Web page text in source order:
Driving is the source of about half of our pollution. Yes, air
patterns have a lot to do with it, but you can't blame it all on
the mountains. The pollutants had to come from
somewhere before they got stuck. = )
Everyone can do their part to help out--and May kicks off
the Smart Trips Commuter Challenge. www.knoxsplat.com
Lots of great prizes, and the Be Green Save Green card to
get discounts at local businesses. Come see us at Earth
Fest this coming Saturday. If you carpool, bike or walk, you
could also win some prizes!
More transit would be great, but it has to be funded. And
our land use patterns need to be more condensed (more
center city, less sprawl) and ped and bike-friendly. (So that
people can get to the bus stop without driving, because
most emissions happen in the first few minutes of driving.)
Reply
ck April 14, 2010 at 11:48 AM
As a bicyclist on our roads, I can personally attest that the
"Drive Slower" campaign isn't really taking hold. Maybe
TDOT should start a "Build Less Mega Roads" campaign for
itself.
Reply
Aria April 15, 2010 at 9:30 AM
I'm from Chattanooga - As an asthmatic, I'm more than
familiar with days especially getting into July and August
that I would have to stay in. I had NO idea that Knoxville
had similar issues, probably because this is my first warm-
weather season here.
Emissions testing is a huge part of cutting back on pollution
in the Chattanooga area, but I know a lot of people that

- - - -

Please return only the lines above, starting at the line that has "As a bicyclist" and ending at the line that has "weather season here.", keeping both and leaving each one unchanged.

As a bicyclist on our roads, I can personally attest that the
"Drive Slower" campaign isn't really taking hold. Maybe
TDOT should start a "Build Less Mega Roads" campaign for
itself.
Reply
Aria April 15, 2010 at 9:30 AM
I'm from Chattanooga - As an asthmatic, I'm more than
familiar with days especially getting into July and August
that I would have to stay in. I had NO idea that Knoxville
had similar issues, probably because this is my first warm-
weather season here.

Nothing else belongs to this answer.